A top economist with a global investment firm asked me recently: “Why would anyone want to follow a mass murderer? Even China has let the chap go.”
He meant Mao Zedong, whose callousness and paranoia cost China several million lives and decades of opportunity. The “anyone” referred to India’s Maoist rebels in 14 states, numbering tens of thousands, from indoctrinated propagandists to armed cadres. When I suggested that it was easy to be blind-sided by India’s economic growth and astounding progress in some areas, he switched off.
Denial is a religion. It is why Left-wing extremism has resurfaced with greater ferocity — thrice since the 1960s — even as India has grown more prosperous. But it continues to be misunderstood. Lalgarh was ‘hot’ in June not because of underlying issues, but because it was only 200 km west of Kolkata, within easy reach of live TV. Last November, in nearby Salboni, where Jindal Steel plans a plant, Maoists attempted to kill Chief Minister Buddhadeb Bhattacharjee. (A Marxist, or a Leftwing ‘liberal,’ Bhattacharjee is, ironically, a class enemy for the extreme Left, seen as keen to aggressively remove those reluctant to sell their productive farmlands for the “people’s car” project.)
To some, Maoists appear murderous, anti-development. But it is not that simple. Maoists have evolved from the Naxals of the 1960s, defenders of a land rights movement that exploded in the Naxalbari area of Bengal. That extreme-Left breakaway of the Communist Party of India (Marxist) has morphed into the Communist Party of India (Maoist). They employ Mao’s brilliant rebel-era rural to urban politico-military strategy, articulated in the Little Red Book. Generals, both establishment and rebel, study it.

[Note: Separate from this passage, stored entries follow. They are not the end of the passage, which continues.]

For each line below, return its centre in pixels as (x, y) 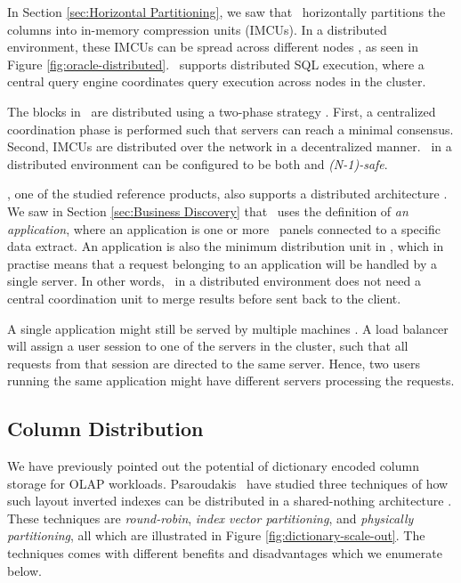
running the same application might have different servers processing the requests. (231, 381)
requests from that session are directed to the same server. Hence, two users (214, 363)
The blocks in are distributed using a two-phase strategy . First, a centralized (222, 111)
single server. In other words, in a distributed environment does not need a (214, 281)
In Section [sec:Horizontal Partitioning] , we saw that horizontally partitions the (226, 12)
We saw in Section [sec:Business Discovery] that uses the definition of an (208, 211)
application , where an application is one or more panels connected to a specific (224, 228)
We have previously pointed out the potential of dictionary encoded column (213, 466)
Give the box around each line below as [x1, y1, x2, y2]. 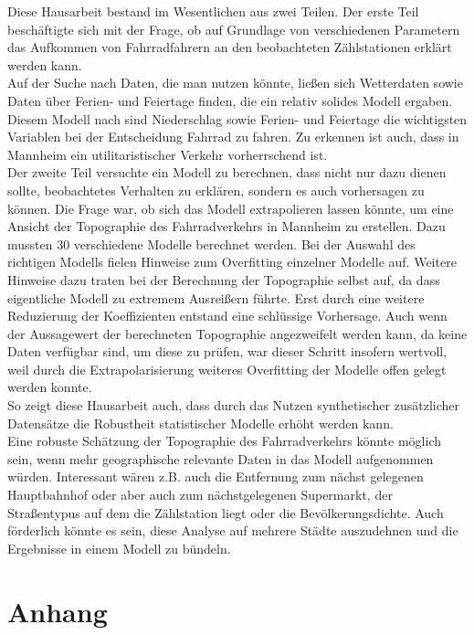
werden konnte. [7, 377, 92, 397]
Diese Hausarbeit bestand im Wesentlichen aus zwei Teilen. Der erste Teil [7, 2, 419, 20]
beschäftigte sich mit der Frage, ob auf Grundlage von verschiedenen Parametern [7, 19, 460, 38]
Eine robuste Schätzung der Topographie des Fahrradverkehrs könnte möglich [7, 431, 441, 450]
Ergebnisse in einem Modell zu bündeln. [7, 538, 231, 557]
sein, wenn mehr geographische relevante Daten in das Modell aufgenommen [7, 449, 434, 468]
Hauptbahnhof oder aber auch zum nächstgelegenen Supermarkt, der [7, 485, 393, 504]
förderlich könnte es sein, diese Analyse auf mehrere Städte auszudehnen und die [7, 521, 458, 540]
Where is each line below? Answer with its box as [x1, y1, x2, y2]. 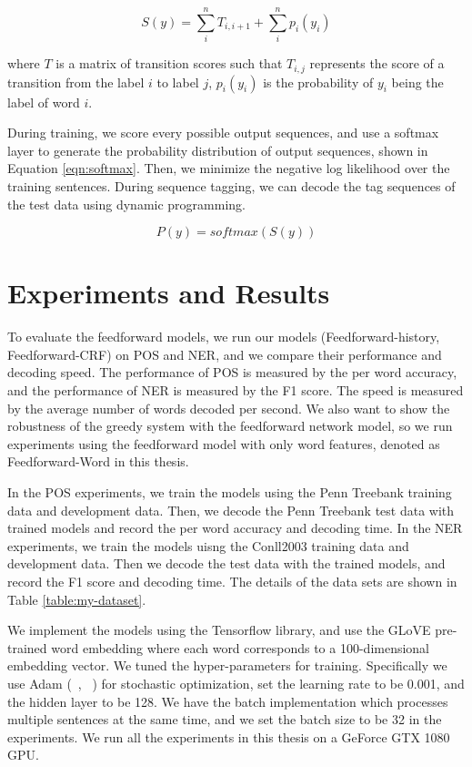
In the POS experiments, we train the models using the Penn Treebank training [7, 483, 452, 502]
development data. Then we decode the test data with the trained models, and [7, 554, 446, 573]
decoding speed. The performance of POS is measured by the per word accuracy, [7, 363, 457, 382]
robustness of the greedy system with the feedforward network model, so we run [7, 416, 453, 435]
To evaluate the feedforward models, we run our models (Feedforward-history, [7, 327, 440, 346]
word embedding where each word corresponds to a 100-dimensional [51, 638, 430, 657]
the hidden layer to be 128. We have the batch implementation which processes [7, 691, 448, 711]
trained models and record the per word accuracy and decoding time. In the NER [7, 518, 463, 537]

Maoism’s presence extends from areas that are forested, mineral-rich — but dirt-poor — to zones of agrarian crisis, caste turmoil, and urban dissatisfaction.
They will leverage the coming churn on account of population pressures, food insecurity, and dislocation. They live and work in a world where, each year for the past 10, the number of rural suicides on account of indebtedness has outnumbered IIT entrants by five to one. They have even begun moving to urban areas.

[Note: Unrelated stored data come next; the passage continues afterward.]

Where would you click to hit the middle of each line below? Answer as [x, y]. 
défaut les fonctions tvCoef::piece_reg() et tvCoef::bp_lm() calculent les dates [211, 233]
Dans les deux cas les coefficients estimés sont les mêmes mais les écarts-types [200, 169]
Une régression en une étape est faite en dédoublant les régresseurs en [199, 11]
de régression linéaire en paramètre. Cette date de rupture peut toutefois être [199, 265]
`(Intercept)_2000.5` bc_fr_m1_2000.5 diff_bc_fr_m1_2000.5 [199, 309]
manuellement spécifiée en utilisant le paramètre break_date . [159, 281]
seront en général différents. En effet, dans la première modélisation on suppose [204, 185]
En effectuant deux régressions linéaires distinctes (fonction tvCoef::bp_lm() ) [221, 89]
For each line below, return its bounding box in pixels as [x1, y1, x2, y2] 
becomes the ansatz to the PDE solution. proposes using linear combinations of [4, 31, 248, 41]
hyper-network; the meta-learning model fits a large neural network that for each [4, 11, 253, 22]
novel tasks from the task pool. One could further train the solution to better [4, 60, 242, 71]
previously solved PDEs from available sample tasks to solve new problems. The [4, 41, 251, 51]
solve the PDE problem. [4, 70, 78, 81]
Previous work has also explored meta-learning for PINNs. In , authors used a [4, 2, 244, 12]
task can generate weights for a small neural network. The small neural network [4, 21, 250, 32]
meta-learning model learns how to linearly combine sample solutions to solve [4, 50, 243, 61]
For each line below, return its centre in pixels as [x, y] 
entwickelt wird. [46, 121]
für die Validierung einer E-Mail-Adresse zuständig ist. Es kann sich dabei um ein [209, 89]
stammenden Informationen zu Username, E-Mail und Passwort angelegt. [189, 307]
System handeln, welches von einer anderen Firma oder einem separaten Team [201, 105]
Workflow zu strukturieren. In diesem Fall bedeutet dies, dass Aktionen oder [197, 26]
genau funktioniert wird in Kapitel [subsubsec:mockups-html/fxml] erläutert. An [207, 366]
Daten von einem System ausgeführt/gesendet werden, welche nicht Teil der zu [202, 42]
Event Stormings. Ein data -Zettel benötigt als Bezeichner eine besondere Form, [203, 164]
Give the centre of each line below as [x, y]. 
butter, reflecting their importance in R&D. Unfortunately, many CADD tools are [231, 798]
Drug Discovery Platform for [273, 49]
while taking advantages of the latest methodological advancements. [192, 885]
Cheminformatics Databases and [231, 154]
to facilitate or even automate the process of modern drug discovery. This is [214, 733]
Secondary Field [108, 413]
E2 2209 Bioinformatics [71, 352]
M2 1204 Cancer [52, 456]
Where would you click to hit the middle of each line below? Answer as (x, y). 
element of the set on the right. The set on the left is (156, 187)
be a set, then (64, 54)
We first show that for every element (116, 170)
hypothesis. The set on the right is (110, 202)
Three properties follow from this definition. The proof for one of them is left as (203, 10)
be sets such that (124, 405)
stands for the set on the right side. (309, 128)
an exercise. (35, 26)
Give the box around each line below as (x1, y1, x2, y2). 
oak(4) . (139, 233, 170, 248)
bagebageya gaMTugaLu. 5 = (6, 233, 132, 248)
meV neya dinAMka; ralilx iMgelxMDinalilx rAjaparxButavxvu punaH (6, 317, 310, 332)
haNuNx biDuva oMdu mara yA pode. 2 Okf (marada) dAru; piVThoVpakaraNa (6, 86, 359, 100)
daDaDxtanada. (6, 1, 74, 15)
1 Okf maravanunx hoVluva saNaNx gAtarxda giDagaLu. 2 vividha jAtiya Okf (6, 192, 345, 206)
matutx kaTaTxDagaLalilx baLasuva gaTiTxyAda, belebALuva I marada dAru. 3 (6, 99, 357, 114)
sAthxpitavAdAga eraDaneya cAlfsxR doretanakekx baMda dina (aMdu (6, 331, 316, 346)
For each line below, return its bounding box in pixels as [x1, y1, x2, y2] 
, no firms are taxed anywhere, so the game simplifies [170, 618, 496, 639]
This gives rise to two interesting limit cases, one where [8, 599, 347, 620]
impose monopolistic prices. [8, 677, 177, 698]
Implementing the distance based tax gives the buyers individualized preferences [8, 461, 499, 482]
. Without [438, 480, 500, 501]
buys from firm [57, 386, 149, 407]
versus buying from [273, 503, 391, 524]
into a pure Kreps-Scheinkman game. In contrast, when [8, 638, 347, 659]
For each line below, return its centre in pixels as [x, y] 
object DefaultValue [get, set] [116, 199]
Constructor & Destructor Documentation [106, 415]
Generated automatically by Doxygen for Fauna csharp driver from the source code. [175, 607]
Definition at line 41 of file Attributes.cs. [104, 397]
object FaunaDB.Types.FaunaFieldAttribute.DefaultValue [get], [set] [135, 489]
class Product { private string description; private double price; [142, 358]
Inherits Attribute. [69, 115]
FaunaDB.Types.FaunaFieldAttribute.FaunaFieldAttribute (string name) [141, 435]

Non-governance and bad governance are key factors, aided by corrupt, callous politicians, bureaucrats, law-keepers — and short-sighted businesses. Forest residents are denied rights of livelihood and justice; project-displaced people are shabbily treated. Instead of enlightened best practices, the principle of Eminent Domain is freely abused to expropriate land. All these produce negative energy: Maoist food for thought, recruitment and action. They see themselves as saviours of the trampled.

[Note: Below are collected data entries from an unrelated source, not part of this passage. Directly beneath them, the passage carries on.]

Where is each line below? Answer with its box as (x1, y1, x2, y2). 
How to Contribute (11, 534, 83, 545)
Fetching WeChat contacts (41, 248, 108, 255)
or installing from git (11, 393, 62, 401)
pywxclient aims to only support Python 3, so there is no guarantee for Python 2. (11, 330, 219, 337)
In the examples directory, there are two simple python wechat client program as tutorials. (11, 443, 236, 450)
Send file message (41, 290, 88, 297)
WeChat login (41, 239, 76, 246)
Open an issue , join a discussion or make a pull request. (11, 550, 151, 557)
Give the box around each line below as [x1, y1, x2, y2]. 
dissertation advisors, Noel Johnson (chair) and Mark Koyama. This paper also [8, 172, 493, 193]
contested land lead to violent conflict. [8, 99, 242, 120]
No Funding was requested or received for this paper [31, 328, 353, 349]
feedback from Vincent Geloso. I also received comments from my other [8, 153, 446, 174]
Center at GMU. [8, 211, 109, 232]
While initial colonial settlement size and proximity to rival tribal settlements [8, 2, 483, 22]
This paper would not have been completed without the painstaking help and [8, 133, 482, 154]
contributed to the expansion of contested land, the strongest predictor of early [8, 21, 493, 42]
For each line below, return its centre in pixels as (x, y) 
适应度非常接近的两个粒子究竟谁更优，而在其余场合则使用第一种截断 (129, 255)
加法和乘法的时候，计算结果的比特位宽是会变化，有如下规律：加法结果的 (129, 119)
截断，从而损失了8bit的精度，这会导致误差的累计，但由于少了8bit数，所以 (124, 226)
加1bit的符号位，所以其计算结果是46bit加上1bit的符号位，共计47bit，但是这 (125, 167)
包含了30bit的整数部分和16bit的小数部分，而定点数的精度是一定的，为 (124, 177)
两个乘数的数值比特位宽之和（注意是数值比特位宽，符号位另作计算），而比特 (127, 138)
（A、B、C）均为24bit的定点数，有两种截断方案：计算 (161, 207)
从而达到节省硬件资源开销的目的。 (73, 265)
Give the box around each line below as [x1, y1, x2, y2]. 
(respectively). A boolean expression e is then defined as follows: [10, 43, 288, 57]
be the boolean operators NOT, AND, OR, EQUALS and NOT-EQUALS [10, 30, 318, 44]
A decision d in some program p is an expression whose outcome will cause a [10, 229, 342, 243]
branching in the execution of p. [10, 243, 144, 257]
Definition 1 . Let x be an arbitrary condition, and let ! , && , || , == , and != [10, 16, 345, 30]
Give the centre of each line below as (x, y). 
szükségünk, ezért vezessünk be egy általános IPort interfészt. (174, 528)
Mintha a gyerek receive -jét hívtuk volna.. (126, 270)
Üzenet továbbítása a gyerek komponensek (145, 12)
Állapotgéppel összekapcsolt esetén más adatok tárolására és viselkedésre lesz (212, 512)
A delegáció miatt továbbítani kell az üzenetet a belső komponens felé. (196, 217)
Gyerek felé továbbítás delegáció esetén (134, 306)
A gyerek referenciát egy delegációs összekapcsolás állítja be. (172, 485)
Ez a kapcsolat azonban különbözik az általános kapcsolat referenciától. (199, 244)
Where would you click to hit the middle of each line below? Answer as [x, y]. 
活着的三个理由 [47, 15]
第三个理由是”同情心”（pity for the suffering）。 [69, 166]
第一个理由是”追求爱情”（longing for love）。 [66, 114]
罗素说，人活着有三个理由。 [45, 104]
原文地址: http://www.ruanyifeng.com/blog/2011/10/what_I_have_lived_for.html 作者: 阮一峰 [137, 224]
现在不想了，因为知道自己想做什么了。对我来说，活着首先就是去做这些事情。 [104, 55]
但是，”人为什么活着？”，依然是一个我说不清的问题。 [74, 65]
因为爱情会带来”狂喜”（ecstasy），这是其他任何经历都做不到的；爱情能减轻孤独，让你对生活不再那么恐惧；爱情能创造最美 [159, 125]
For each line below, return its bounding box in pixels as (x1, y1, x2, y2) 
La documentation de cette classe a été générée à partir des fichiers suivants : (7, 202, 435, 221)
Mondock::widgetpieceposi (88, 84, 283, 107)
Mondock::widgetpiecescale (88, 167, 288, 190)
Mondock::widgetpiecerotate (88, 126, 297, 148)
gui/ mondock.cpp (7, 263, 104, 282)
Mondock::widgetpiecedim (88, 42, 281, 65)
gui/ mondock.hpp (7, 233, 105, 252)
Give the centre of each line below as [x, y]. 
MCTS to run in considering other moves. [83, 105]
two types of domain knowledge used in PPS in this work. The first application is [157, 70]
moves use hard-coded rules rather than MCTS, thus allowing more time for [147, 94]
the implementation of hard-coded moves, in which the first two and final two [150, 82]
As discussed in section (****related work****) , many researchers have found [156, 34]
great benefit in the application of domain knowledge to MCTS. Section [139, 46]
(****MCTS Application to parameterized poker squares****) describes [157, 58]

Take Lalgarh, which I visited. For 32 years, the government had corrupted the civil and police administration by allowing Party thugs to rule — they are among the wealthiest in the area. Maoists and tribal-activists stepped into the vacuum created by near-total non-development. The government was compelled to send in forces to reclaim territory. They did, but they haven’t reclaimed “hearts and minds”.
The no-brainer lies in the carrot: reduce inequity; lessen corruption and increase accountability; provide easier recourse to the criminal justice system; and ensure delivery of fundamental rights as accorded by the Constitution. If this proves impossible, the harvest of frustration and anger will increase.